TASK TO COMPLETE:
Copy every line from the records that holds the word "order".

═════ INPUT DATA ═════

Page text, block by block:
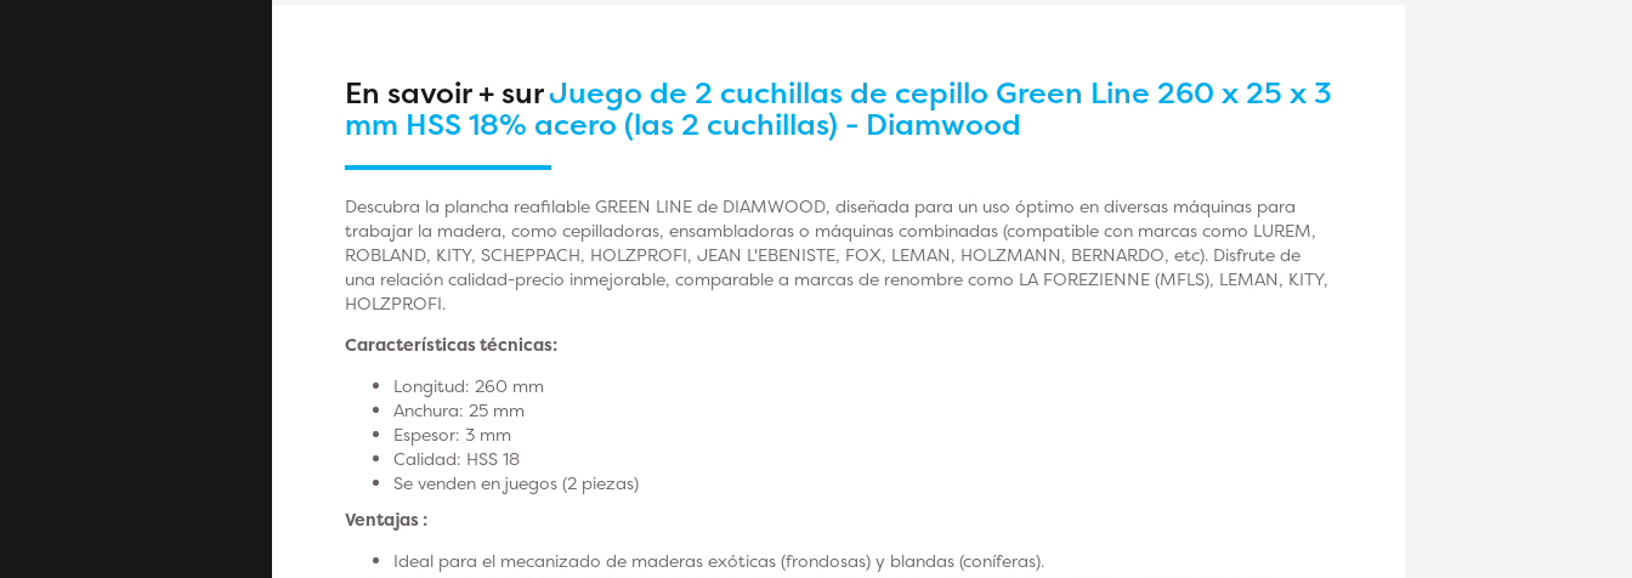
En savoir + surJuego de 2 cuchillas de cepillo Green Line 260 x 25 x 3
mm HSS 18% acero (las 2 cuchillas) - Diamwood
Descubra la plancha reafilable GREEN LINE de DIAMWOOD, diseñada para un uso óptimo en diversas máquinas para
trabajar la madera, como cepilladoras, ensambladoras o máquinas combinadas (compatible con marcas como LUREM,
ROBLAND, KITY, SCHEPPACH, HOLZPROFI, JEAN L'EBENISTE, FOX, LEMAN, HOLZMANN, BERNARDO, etc). Disfrute de
una relación calidad-precio inmejorable, comparable a marcas de renombre como LA FOREZIENNE (MFLS), LEMAN, KITY,
HOLZPROFI.
Características técnicas:
Longitud: 260 mm
Anchura: 25 mm
Espesor: 3 mm
Calidad: HSS 18
Se venden en juegos (2 piezas)
Ventajas :
Ideal para el mecanizado de maderas exóticas (frondosas) y blandas (coníferas).
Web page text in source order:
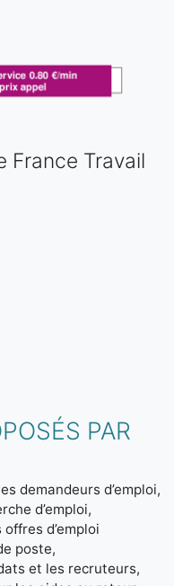
France Travail
PAR
demandeurs d’emploi,
d’emploi,
d’emploi
poste,
et les recruteurs,
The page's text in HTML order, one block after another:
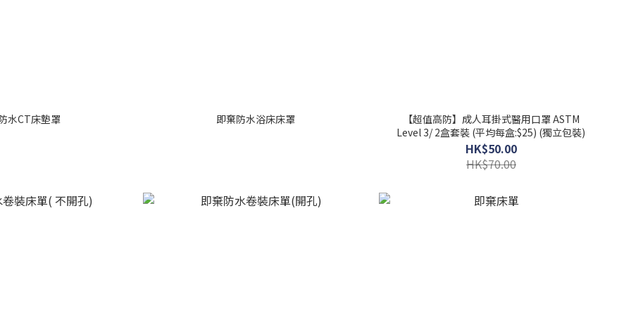
水CT床墊罩 即棄防水浴床床罩
【超值高防】成人耳掛式醫用口罩 ASTM
Level 3/ 2盒套裝 (平均每盒:$25) (獨立包裝)
HK$50.00
HK$70.00
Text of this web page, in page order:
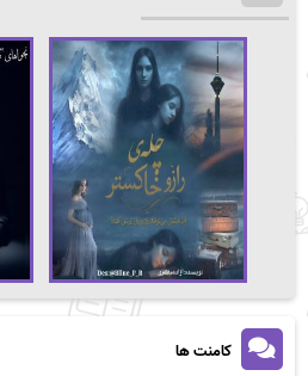
کامنت ها
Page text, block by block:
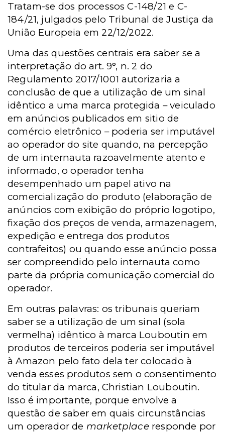
Tratam-se dos processos C-148/21 e C-
184/21, julgados pelo Tribunal de Justiça da
União Europeia em 22/12/2022.
Uma das questões centrais era saber se a
interpretação do art. 9°, n. 2 do
Regulamento 2017/1001 autorizaria a
conclusão de que a utilização de um sinal
idêntico a uma marca protegida – veiculado
em anúncios publicados em sitio de
comércio eletrônico – poderia ser imputável
ao operador do site quando, na percepção
de um internauta razoavelmente atento e
informado, o operador tenha
desempenhado um papel ativo na
comercialização do produto (elaboração de
anúncios com exibição do próprio logotipo,
fixação dos preços de venda, armazenagem,
expedição e entrega dos produtos
contrafeitos) ou quando esse anúncio possa
ser compreendido pelo internauta como
parte da própria comunicação comercial do
operador.
Em outras palavras: os tribunais queriam
saber se a utilização de um sinal (sola
vermelha) idêntico à marca Louboutin em
produtos de terceiros poderia ser imputável
à Amazon pelo fato dela ter colocado à
venda esses produtos sem o consentimento
do titular da marca, Christian Louboutin.
Isso é importante, porque envolve a
questão de saber em quais circunstâncias
um operador de marketplaceresponde por

═════

ANSWER FOR THE TASK:
Web page text in source order:
The page's text in HTML order, one block after another:
Text of this web page, in page order:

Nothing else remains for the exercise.